## YOUR TASK
Output must match the records, character for character.

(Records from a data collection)

*** Block opens ***

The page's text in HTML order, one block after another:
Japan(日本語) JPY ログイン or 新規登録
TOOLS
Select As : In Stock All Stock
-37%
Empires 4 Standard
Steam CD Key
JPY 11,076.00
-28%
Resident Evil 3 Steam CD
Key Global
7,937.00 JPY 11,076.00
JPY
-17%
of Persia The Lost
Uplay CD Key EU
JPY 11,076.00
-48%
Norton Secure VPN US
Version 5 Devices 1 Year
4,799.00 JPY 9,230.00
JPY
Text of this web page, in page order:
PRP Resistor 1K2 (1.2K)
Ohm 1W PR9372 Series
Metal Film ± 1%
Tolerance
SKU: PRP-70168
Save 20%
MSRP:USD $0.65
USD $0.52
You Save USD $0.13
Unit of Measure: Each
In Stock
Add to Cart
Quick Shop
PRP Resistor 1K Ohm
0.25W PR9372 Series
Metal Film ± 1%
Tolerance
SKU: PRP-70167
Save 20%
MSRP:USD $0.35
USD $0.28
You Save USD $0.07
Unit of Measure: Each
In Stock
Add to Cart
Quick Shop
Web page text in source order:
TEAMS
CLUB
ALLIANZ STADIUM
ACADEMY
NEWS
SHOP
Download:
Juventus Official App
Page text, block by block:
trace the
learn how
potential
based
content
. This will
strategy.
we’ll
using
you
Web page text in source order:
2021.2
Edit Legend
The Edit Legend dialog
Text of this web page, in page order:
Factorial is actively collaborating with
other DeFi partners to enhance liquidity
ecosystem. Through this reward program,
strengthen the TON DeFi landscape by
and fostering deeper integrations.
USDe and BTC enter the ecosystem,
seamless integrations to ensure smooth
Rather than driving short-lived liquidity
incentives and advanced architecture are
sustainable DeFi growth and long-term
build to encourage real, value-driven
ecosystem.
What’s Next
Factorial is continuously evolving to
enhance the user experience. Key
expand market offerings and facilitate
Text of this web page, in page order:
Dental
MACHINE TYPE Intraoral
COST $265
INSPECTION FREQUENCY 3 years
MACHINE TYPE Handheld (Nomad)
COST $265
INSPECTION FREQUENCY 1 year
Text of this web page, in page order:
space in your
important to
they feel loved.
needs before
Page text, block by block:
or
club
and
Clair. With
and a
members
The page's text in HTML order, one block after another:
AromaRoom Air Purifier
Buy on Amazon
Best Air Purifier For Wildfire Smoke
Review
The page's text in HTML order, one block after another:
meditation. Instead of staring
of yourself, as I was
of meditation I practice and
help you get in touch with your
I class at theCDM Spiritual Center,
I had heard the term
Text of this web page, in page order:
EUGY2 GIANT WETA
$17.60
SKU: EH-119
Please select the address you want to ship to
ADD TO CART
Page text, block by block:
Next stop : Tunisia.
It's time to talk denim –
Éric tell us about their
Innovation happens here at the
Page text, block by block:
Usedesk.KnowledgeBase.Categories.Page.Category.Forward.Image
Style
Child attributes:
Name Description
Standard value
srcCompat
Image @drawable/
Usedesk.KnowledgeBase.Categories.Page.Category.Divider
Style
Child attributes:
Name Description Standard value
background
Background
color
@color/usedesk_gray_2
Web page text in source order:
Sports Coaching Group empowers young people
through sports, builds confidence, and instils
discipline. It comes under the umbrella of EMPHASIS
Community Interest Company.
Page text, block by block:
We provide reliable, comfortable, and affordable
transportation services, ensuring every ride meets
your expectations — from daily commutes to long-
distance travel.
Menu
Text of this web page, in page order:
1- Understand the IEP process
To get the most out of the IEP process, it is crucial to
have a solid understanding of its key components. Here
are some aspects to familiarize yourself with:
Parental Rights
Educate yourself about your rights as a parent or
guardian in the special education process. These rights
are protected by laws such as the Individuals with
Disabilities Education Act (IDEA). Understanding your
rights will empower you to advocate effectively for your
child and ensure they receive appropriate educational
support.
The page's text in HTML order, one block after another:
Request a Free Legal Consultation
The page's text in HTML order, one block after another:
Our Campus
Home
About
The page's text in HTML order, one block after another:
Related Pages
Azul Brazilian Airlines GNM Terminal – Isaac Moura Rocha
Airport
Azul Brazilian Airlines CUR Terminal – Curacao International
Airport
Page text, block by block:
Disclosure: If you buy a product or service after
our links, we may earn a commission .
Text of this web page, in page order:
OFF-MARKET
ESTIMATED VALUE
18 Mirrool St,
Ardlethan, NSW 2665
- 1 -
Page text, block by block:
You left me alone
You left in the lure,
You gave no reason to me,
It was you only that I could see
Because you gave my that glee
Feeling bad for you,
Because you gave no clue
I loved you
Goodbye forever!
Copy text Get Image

*** Block closes ***

## SOLVED EXERCISE
The page's text in HTML order, one block after another:
Japan(日本語) JPY ログイン or 新規登録
TOOLS
Select As : In Stock All Stock
-37%
Empires 4 Standard
Steam CD Key
JPY 11,076.00
-28%
Resident Evil 3 Steam CD
Key Global
7,937.00 JPY 11,076.00
JPY
-17%
of Persia The Lost
Uplay CD Key EU
JPY 11,076.00
-48%
Norton Secure VPN US
Version 5 Devices 1 Year
4,799.00 JPY 9,230.00
JPY
Text of this web page, in page order:
PRP Resistor 1K2 (1.2K)
Ohm 1W PR9372 Series
Metal Film ± 1%
Tolerance
SKU: PRP-70168
Save 20%
MSRP:USD $0.65
USD $0.52
You Save USD $0.13
Unit of Measure: Each
In Stock
Add to Cart
Quick Shop
PRP Resistor 1K Ohm
0.25W PR9372 Series
Metal Film ± 1%
Tolerance
SKU: PRP-70167
Save 20%
MSRP:USD $0.35
USD $0.28
You Save USD $0.07
Unit of Measure: Each
In Stock
Add to Cart
Quick Shop
Web page text in source order:
TEAMS
CLUB
ALLIANZ STADIUM
ACADEMY
NEWS
SHOP
Download:
Juventus Official App
Page text, block by block:
trace the
learn how
potential
based
content
. This will
strategy.
we’ll
using
you
Web page text in source order:
2021.2
Edit Legend
The Edit Legend dialog
Text of this web page, in page order:
Factorial is actively collaborating with
other DeFi partners to enhance liquidity
ecosystem. Through this reward program,
strengthen the TON DeFi landscape by
and fostering deeper integrations.
USDe and BTC enter the ecosystem,
seamless integrations to ensure smooth
Rather than driving short-lived liquidity
incentives and advanced architecture are
sustainable DeFi growth and long-term
build to encourage real, value-driven
ecosystem.
What’s Next
Factorial is continuously evolving to
enhance the user experience. Key
expand market offerings and facilitate
Text of this web page, in page order:
Dental
MACHINE TYPE Intraoral
COST $265
INSPECTION FREQUENCY 3 years
MACHINE TYPE Handheld (Nomad)
COST $265
INSPECTION FREQUENCY 1 year
Text of this web page, in page order:
space in your
important to
they feel loved.
needs before
Page text, block by block:
or
club
and
Clair. With
and a
members
The page's text in HTML order, one block after another:
AromaRoom Air Purifier
Buy on Amazon
Best Air Purifier For Wildfire Smoke
Review
The page's text in HTML order, one block after another:
meditation. Instead of staring
of yourself, as I was
of meditation I practice and
help you get in touch with your
I class at theCDM Spiritual Center,
I had heard the term
Text of this web page, in page order:
EUGY2 GIANT WETA
$17.60
SKU: EH-119
Please select the address you want to ship to
ADD TO CART
Page text, block by block:
Next stop : Tunisia.
It's time to talk denim –
Éric tell us about their
Innovation happens here at the
Page text, block by block:
Usedesk.KnowledgeBase.Categories.Page.Category.Forward.Image
Style
Child attributes:
Name Description
Standard value
srcCompat
Image @drawable/
Usedesk.KnowledgeBase.Categories.Page.Category.Divider
Style
Child attributes:
Name Description Standard value
background
Background
color
@color/usedesk_gray_2
Web page text in source order:
Sports Coaching Group empowers young people
through sports, builds confidence, and instils
discipline. It comes under the umbrella of EMPHASIS
Community Interest Company.
Page text, block by block:
We provide reliable, comfortable, and affordable
transportation services, ensuring every ride meets
your expectations — from daily commutes to long-
distance travel.
Menu
Text of this web page, in page order:
1- Understand the IEP process
To get the most out of the IEP process, it is crucial to
have a solid understanding of its key components. Here
are some aspects to familiarize yourself with:
Parental Rights
Educate yourself about your rights as a parent or
guardian in the special education process. These rights
are protected by laws such as the Individuals with
Disabilities Education Act (IDEA). Understanding your
rights will empower you to advocate effectively for your
child and ensure they receive appropriate educational
support.
The page's text in HTML order, one block after another:
Request a Free Legal Consultation
The page's text in HTML order, one block after another:
Our Campus
Home
About
The page's text in HTML order, one block after another:
Related Pages
Azul Brazilian Airlines GNM Terminal – Isaac Moura Rocha
Airport
Azul Brazilian Airlines CUR Terminal – Curacao International
Airport
Page text, block by block:
Disclosure: If you buy a product or service after
our links, we may earn a commission .
Text of this web page, in page order:
OFF-MARKET
ESTIMATED VALUE
18 Mirrool St,
Ardlethan, NSW 2665
- 1 -
Page text, block by block:
You left me alone
You left in the lure,
You gave no reason to me,
It was you only that I could see
Because you gave my that glee
Feeling bad for you,
Because you gave no clue
I loved you
Goodbye forever!
Copy text Get Image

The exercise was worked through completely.